Belum lagi rencana matang, insiden Athena terjadi. Israel pun kalap. Lewat berbagai pertimbangan, akhirnya diputuskan tujuan serbuan ke Bandara Beirut bukan saja untuk merampas. Operation Gift juga digelar untuk menghancurkan pesawat sebanyak-banyaknya dalam tempo sesingkat-singkatnya. Operasi berbentuk serangan lintas udara pasukan komando dan bukan aksi pemboman oleh armada jet tempur Israel.
Algojo tak berotak
Tiga unit yang dikerahkan melakukan serangan pada malam hari
Jauh hari sebelum insiden Roma, dinas intelijen Israel, Mossad, telah menghimpun banyak data perihal situasi bandara di beberapa ibukota negara Arab termasuk Beirut. Nyaris tidak ada kegiatan harian bandara yang luput dari pengamatan mereka. Bandara internasional yang terletak di kawasan selatan kota metropolitan Beirut ini hanya berjarak dua kilometer dari pantai Laut Tengah. Sekitar 90 kilometer di selatan bandara terletak kota perbatasan Israel-Lebanon paling utara, Rosh Hanikra.
Kedua jalur landas pacu bandara Beirut saling bersilangan membentuk formasi gunting memanjang dari utara ke selatan. Di antara kedua ujung sisi baratnya terdapat hangar tempat memperbaiki pesawat yang turun mesin. Markas satuan pemadam kebakaran (PMK) dan unit paramedis lokal yang dikerahkan bila sewaktu-waktu terjadi kecelakaan pesawat berada di selatan terminal penumpang.
Pengamanan kompleks bandara dilakukan 90 orang tenaga satpam bersenjata ringan yang terbagi dalam tiga kelompok gilir kerja. Bila dibutuhkan, sekitar tiga kilometer dari bandara terdapat markas peleton Angkatan Darat Lebanon berkekuatan 28 orang yang dapat disiagakan dalam tempo lima menit. Satuan elit polisi yang bermarkas di tengah kota dapat menjangkau bandara kurang dari setengah jam. Satuan lapis baja AD Lebanon juga dapat diminta ikut mendukung. Mereka perlu waktu sekitar satu jam untuk mencapai bandara. Mossad juga tahu di dekat bandara ada beberapa kamp pengungsi yang kerap dijadikan pangkalan rekrutmen para pelaku serangan di wilayah Lebanon Selatan.
Dalam serangkaian rapat kabinet pimpinan PM Ievy Eshkol sempat diperdebatkan soal satuan mana yang bakal diberi kepercayaan melaksanakan operasi.

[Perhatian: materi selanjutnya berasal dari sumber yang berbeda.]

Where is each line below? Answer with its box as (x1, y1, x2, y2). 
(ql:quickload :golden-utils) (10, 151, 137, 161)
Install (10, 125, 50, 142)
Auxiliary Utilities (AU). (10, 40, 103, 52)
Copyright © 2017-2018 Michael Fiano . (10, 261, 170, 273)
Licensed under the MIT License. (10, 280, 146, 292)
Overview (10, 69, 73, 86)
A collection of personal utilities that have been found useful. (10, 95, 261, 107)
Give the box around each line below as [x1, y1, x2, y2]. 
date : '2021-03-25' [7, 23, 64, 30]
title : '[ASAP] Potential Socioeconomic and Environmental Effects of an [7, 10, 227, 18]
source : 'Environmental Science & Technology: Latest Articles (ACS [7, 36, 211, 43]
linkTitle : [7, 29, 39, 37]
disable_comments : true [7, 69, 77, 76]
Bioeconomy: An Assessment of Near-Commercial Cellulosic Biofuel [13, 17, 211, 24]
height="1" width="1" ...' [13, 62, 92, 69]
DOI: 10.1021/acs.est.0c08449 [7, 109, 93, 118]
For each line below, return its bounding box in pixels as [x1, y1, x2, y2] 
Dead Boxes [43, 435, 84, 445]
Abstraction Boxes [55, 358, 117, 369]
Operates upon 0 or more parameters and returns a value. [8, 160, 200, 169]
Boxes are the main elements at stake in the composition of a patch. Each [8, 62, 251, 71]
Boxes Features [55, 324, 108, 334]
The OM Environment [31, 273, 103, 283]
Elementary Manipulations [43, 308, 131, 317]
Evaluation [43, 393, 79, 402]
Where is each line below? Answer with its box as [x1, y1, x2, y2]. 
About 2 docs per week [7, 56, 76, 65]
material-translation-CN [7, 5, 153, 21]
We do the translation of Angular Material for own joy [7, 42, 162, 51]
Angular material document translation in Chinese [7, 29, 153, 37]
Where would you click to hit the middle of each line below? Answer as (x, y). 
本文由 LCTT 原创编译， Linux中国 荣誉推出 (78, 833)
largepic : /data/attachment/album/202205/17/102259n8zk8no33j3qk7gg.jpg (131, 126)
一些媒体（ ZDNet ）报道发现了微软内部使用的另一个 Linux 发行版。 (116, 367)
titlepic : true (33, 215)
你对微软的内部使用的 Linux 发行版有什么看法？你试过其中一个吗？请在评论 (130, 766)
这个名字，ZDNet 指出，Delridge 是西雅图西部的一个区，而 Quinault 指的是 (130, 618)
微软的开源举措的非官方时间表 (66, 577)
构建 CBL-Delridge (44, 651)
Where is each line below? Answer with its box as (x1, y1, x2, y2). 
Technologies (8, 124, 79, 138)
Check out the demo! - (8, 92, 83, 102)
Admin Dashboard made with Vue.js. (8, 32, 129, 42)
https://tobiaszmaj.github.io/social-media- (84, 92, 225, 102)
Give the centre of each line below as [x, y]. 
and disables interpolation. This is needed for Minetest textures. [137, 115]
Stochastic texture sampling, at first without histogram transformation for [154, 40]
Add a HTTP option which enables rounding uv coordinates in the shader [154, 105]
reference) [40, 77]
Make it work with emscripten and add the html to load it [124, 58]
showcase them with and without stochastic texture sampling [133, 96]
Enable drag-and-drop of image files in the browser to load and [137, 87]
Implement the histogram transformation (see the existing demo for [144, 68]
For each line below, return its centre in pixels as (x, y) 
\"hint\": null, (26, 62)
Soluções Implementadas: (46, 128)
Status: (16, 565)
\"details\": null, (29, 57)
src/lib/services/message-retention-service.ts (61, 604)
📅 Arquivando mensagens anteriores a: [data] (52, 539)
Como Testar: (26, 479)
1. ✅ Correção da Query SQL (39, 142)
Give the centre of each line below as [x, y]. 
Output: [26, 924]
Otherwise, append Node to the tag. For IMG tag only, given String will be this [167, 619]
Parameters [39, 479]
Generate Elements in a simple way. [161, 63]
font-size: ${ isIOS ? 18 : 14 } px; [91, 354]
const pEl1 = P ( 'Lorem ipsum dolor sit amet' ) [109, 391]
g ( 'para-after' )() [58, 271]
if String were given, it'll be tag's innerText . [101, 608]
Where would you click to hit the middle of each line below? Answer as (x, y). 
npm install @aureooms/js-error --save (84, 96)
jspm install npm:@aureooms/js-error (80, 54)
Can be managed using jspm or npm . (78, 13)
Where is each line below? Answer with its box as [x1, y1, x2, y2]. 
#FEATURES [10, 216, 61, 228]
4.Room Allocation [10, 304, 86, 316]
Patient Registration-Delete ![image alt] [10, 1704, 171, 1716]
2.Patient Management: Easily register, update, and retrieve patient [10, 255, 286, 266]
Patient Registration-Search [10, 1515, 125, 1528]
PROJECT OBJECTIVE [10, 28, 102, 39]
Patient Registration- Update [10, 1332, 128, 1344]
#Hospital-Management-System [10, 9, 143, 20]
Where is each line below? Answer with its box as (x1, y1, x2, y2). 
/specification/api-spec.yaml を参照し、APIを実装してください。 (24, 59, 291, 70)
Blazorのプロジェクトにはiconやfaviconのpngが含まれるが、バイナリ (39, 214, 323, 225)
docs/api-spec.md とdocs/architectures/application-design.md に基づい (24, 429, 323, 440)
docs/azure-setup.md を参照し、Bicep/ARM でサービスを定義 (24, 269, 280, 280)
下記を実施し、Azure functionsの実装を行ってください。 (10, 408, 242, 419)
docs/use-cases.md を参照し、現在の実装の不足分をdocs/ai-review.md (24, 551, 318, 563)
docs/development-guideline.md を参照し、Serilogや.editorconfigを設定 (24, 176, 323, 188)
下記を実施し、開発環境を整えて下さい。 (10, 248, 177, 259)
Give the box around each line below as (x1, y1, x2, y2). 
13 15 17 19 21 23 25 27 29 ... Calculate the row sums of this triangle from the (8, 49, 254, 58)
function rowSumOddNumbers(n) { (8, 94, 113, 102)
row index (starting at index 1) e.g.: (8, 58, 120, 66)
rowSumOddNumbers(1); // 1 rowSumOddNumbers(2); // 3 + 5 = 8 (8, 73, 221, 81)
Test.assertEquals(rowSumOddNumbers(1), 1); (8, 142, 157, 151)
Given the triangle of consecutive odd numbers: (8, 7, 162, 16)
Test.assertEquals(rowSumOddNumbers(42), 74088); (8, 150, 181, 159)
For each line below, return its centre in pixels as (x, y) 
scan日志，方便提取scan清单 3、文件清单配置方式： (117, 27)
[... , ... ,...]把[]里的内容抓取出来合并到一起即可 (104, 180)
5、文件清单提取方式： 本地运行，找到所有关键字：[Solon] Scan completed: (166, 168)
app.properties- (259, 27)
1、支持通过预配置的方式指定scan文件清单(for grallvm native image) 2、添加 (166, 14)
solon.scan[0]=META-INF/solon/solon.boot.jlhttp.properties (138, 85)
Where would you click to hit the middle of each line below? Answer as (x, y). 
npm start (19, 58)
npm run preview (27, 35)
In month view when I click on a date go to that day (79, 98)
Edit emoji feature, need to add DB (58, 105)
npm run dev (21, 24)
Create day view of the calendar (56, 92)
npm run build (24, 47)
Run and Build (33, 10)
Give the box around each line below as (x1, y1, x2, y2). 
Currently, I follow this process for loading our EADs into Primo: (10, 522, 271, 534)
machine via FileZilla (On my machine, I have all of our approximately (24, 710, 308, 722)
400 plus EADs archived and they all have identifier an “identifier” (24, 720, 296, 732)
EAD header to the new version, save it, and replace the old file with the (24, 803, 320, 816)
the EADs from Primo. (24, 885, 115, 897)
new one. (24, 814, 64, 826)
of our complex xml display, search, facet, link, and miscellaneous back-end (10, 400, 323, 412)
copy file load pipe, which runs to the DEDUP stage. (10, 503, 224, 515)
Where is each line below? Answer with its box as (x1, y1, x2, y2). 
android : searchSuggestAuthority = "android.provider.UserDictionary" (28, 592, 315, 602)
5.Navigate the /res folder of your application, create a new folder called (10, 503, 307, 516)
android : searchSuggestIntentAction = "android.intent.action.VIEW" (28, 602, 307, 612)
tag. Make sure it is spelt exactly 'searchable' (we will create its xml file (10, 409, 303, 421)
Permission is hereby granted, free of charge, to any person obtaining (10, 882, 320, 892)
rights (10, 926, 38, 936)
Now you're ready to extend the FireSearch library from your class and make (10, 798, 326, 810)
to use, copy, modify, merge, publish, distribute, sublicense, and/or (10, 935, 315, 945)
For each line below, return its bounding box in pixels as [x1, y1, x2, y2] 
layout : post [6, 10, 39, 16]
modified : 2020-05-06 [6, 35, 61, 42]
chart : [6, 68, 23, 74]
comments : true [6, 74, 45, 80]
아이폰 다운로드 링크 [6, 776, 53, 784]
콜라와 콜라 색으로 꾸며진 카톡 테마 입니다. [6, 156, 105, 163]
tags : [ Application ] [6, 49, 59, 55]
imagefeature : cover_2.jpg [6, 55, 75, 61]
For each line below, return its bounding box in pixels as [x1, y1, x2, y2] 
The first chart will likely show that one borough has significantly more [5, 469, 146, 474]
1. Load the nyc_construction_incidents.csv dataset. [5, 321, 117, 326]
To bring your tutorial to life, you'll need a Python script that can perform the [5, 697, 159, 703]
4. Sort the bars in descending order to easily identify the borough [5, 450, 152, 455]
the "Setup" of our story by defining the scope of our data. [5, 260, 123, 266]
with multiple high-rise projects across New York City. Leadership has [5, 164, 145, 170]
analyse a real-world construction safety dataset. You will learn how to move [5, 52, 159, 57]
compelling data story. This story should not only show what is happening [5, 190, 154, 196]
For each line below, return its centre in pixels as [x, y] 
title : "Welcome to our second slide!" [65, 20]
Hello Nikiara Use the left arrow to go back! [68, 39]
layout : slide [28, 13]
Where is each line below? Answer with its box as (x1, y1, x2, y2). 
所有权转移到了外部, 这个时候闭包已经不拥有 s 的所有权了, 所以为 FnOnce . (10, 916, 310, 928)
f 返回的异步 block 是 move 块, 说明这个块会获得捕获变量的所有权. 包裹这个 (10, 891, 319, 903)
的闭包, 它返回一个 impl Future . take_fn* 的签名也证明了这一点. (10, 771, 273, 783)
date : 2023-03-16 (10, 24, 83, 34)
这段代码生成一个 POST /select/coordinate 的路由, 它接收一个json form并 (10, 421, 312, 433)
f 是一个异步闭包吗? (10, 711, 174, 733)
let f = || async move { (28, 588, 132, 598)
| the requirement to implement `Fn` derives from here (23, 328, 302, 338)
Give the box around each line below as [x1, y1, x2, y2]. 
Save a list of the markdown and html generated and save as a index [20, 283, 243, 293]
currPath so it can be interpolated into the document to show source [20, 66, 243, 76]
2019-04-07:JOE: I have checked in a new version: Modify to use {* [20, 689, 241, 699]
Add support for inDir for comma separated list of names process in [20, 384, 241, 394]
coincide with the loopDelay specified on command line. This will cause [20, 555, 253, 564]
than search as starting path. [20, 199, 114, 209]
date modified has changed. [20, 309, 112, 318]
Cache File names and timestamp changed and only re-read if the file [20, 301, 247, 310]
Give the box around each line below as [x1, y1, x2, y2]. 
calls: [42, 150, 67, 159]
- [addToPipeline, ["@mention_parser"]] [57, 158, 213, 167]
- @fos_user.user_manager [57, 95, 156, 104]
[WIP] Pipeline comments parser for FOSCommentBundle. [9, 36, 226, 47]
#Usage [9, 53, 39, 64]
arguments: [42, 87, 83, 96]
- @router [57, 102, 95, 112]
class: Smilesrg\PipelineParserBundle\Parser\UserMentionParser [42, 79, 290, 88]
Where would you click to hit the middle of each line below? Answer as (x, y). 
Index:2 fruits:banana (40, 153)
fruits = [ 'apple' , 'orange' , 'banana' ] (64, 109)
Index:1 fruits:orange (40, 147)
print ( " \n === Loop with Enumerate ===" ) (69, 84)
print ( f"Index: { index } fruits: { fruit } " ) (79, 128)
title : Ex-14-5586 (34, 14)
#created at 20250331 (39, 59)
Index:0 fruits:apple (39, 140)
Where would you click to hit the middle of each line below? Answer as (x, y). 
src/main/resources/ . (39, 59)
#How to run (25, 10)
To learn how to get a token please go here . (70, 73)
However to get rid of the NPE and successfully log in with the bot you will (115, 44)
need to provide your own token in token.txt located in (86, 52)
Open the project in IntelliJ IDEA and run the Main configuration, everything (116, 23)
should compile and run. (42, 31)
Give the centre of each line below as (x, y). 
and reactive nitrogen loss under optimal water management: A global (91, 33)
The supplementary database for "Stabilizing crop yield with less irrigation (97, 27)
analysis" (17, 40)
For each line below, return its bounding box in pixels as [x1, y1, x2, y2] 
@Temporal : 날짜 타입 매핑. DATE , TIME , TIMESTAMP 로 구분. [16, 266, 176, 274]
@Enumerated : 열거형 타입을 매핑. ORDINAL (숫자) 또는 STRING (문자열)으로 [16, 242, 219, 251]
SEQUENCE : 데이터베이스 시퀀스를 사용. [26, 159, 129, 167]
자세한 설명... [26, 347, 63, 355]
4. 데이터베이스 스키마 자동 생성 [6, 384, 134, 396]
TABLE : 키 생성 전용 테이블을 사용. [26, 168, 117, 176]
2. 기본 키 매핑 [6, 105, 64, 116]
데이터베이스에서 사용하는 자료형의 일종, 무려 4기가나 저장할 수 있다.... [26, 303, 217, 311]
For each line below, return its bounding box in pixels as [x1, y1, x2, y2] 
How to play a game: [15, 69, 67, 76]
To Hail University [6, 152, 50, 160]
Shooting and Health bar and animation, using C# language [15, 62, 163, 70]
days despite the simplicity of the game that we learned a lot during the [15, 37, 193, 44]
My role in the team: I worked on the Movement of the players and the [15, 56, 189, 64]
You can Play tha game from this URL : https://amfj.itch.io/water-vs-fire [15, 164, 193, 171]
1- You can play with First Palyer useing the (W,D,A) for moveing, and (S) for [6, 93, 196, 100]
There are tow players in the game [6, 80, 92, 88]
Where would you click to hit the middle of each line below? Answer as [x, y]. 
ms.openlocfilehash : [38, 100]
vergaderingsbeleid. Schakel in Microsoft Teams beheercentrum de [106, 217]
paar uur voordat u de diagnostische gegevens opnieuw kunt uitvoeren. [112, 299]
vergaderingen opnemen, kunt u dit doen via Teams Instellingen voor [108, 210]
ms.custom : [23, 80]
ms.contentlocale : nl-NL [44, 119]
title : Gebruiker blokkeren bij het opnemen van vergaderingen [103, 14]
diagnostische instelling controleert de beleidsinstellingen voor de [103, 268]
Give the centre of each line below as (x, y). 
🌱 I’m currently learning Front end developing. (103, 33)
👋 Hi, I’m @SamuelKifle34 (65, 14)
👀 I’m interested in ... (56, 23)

Akhirnya dicapai kata sepakat tugas "pamer kekuatan" ini dibebankan ke pundak Batalyon Intai Tempur Markas Besar AB Israel, Sayeret Mat'kal.
Di jajaran AB Israel, Sayeret Mat'kal dinilai sebagai satuan elit paling handal. Kekuatannya tak sampai 200 orang, namun pengalamannya dalam sejumlah aksi intelijen tempur antara tahun 1963 sampai 1968 adalah jaminan khusus. Sebagaimana lazimnya elit Israel, keberadaan baret merah ini sangat dirahasiakan. Tak banyak menteri kabinet maupun petinggi AB Israel yang tahu seluk beluknya. Hal inilah yang membuat Menteri Pertahanan Jenderal Moshe Dayan dan Panglima AB Letjen Chaim Bar Lev was-was. Apapun hasil operasi ini, dampaknya pasti sangat luas dan heboh. Identitas dan kegiatan Sayeret Mat'kal bakal terkuak.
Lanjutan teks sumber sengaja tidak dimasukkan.